Has anyone used "common sequences" CS1_515F and CS2_806R?


My apologies if this is the wrong board to post this question. I am quite a novice with Mothur, but I did use it about a year ago to analyze 16s rRNA sequencing data using the MiSeqSOP. Previously, I used primers 515F and 806R and everything went smoothly. I am doing a similar analysis on a new data set, and now the only difference is that I used primers CS1_515F and CS2_806R. These CS regions are referred to as common sequences. Here is a description of the CS: The primers contained 5’ common sequence tags (known as common sequence 1 and 2, CS1 and CS2) as described previously (e.g. Moonsamy et al. 2013). The forward primer, CS1_515F (ACACTGACGACATGGTTCTACAGTGCCAGCMGCCGCGGTAA) and CS2_806R (TACGGTAGCAGAGACTTGGTCTGGACTACHVGGGTWTCTAAT) were synthesized by Integrated DNA Technologies (IDT; Coralville, Iowa) as standard oligonucleotides. I believe these CS regions serve a linker or barcode function for sequencing, but I may not be absolutely correct on that.

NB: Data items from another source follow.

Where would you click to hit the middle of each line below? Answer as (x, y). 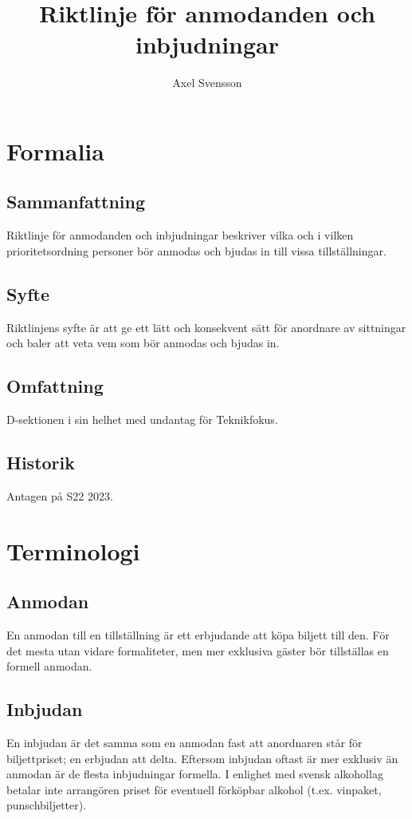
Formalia (55, 150)
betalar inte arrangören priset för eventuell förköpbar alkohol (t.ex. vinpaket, (194, 789)
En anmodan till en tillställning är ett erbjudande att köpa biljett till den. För (198, 635)
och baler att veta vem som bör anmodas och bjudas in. (143, 343)
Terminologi (73, 550)
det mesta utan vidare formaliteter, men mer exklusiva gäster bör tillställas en (198, 650)
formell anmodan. (49, 666)
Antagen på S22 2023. (60, 495)

My main question/concern is the possibility that these ~20 bp CS regions would cause problems when it comes time to align sequences or run them against a bacteria database using the rdp training set and silva bacteria set. Just curious if anyone has used these sequences before, and if there is a way to cut off the CS region while analyzing them?

If those primers are used as the sequencing primer on the MiSeq then their sequence should not appear in your data and you should be good to go.